**Work required:**
All pictures are to be omitted while the lines starting at the line with "målgruppe primært vil" and ending at the line with "kan bli sett" in the material below are retyped exactly, both ends included.

* * * * * * *

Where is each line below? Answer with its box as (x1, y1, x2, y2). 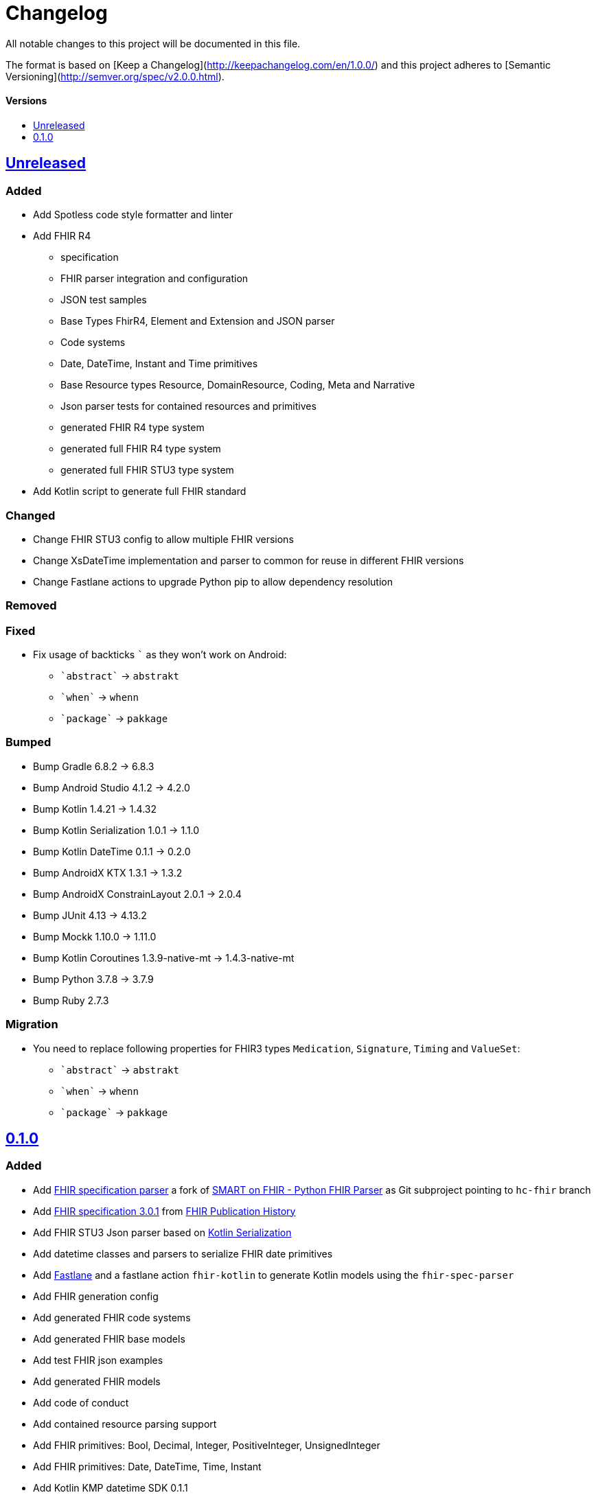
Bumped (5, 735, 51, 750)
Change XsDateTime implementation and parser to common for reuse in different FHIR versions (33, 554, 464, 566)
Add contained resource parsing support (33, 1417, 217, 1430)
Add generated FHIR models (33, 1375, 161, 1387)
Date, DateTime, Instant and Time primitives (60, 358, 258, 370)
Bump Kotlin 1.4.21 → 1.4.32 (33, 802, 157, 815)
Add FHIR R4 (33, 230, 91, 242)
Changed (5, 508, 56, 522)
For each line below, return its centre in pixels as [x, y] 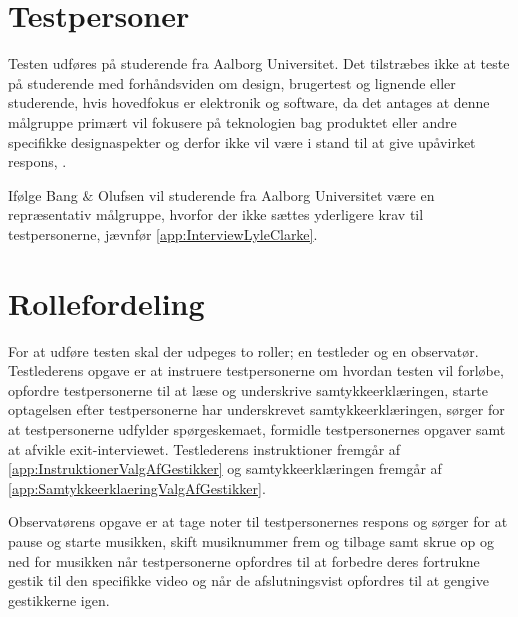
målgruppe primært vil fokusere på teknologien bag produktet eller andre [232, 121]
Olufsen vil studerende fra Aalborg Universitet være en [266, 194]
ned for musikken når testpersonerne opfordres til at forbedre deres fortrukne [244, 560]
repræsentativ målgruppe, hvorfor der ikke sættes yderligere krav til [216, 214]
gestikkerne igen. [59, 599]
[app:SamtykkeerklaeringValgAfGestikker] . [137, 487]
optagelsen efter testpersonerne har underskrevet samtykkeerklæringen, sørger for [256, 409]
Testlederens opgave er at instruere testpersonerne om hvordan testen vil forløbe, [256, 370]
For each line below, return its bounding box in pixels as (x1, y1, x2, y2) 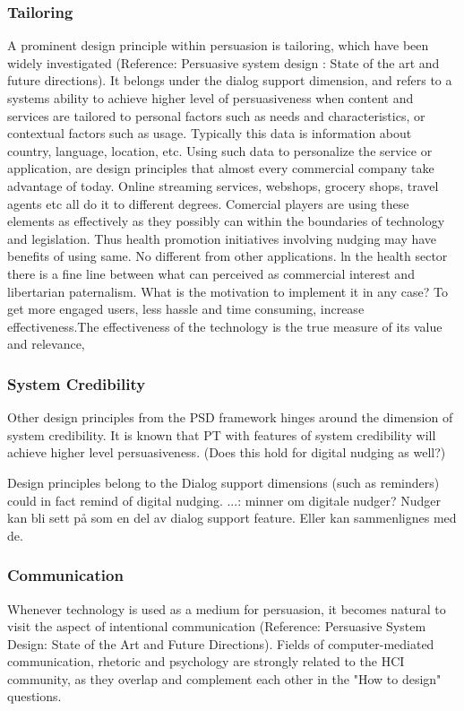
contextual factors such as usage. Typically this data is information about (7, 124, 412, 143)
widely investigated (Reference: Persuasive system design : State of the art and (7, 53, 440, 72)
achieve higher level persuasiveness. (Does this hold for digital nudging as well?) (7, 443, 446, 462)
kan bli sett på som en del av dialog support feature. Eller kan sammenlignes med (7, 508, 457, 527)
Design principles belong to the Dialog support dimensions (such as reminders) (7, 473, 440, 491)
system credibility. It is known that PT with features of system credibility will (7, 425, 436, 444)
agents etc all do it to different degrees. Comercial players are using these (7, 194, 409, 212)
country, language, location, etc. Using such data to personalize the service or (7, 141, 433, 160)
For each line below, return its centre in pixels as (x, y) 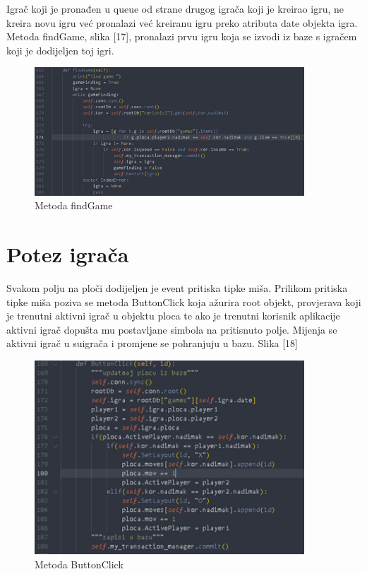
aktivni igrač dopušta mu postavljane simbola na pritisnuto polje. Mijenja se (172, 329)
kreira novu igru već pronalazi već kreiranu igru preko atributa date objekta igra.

* * * * * * *

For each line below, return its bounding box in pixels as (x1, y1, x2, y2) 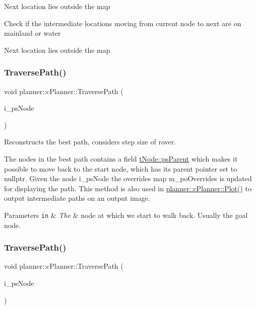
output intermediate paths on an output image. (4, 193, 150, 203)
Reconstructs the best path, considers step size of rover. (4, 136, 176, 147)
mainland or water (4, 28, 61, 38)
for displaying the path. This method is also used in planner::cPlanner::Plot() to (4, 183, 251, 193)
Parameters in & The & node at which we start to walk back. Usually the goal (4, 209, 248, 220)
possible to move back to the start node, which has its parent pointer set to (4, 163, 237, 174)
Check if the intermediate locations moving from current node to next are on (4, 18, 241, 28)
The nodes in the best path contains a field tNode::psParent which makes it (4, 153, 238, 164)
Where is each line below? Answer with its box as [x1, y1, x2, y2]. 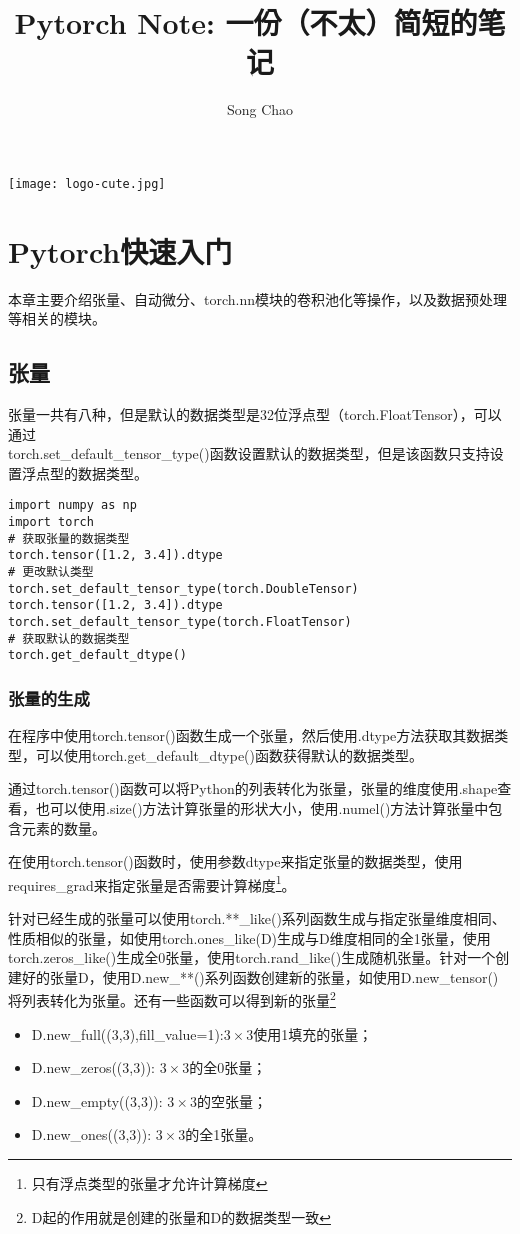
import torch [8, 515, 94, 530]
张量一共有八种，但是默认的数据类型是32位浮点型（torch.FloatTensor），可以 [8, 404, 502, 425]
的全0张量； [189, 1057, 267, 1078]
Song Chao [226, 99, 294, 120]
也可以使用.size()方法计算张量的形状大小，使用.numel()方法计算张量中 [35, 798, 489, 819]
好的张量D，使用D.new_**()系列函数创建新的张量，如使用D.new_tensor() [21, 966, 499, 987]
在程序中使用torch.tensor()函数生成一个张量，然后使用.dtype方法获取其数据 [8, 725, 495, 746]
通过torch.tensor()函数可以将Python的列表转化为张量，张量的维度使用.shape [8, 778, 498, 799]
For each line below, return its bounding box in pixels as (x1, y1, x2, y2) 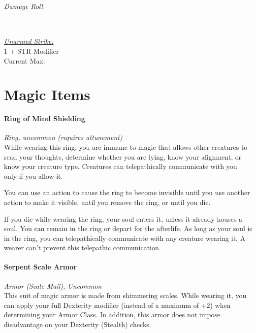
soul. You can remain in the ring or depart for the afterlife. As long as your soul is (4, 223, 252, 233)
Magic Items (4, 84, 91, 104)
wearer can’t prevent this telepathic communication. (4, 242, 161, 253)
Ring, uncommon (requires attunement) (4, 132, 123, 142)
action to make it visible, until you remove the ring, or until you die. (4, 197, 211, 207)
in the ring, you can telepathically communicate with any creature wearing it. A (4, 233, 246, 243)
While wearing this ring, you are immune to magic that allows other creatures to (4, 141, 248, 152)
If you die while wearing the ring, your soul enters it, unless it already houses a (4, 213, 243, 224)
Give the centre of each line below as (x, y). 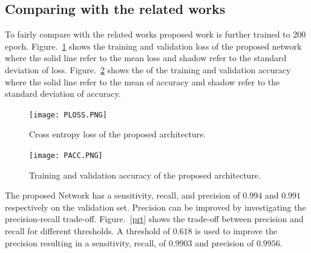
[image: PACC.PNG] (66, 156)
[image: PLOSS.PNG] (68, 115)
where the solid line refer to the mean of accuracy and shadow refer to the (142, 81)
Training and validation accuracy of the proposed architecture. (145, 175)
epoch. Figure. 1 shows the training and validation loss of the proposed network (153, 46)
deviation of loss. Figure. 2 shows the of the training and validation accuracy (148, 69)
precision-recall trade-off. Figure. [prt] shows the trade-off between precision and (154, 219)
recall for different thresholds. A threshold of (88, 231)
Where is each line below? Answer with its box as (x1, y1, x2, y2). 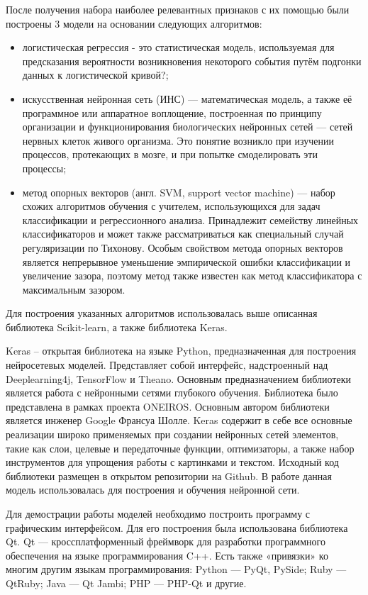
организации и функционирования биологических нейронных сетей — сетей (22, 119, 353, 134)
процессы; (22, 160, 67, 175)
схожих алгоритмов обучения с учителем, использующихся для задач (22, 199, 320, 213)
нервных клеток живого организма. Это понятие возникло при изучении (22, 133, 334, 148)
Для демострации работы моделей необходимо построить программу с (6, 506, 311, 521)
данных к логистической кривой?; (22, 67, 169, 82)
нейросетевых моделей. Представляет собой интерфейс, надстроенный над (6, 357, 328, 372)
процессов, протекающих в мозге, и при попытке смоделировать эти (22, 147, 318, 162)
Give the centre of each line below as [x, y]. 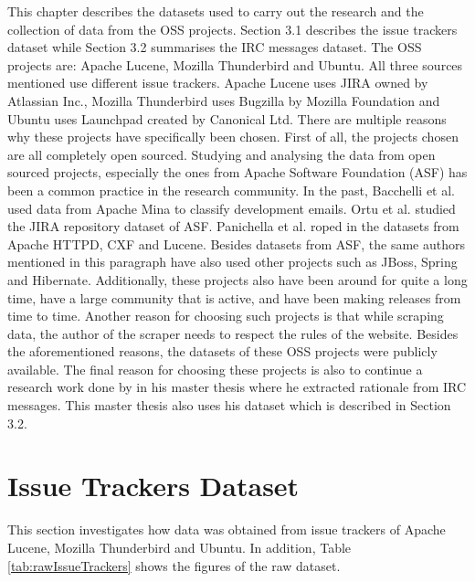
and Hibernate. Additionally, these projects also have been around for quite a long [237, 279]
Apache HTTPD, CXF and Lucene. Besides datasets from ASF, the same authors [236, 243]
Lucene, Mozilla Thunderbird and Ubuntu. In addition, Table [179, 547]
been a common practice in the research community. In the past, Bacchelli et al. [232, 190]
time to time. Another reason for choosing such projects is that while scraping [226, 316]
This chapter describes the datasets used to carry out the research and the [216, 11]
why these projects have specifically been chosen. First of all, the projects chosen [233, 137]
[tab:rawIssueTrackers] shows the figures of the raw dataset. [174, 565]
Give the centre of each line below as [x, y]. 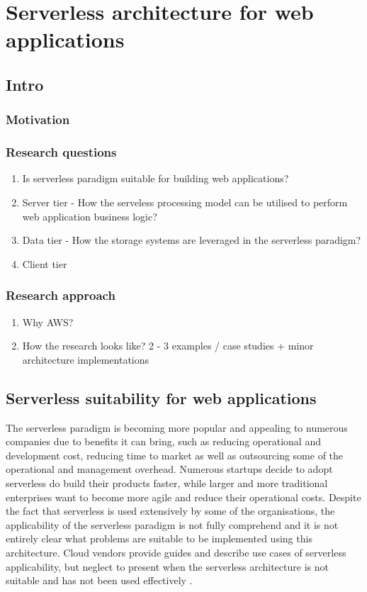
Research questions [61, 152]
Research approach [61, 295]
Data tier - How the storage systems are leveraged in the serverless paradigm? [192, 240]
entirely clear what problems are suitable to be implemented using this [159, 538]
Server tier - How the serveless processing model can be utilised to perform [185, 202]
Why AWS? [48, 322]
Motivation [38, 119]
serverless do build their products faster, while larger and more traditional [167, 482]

* * * * * * *

**Answer for this exercise:**
målgruppe primært vil fokusere på teknologien bag produktet eller andre [232, 121]
Olufsen vil studerende fra Aalborg Universitet være en [266, 194]
ned for musikken når testpersonerne opfordres til at forbedre deres fortrukne [244, 560]
repræsentativ målgruppe, hvorfor der ikke sættes yderligere krav til [216, 214]
gestikkerne igen. [59, 599]
[app:SamtykkeerklaeringValgAfGestikker] . [137, 487]
optagelsen efter testpersonerne har underskrevet samtykkeerklæringen, sørger for [256, 409]
Testlederens opgave er at instruere testpersonerne om hvordan testen vil forløbe, [256, 370]
For each line below, return its bounding box in pixels as (x1, y1, x2, y2) 
contextual factors such as usage. Typically this data is information about (7, 124, 412, 143)
widely investigated (Reference: Persuasive system design : State of the art and (7, 53, 440, 72)
achieve higher level persuasiveness. (Does this hold for digital nudging as well?) (7, 443, 446, 462)
kan bli sett på som en del av dialog support feature. Eller kan sammenlignes med (7, 508, 457, 527)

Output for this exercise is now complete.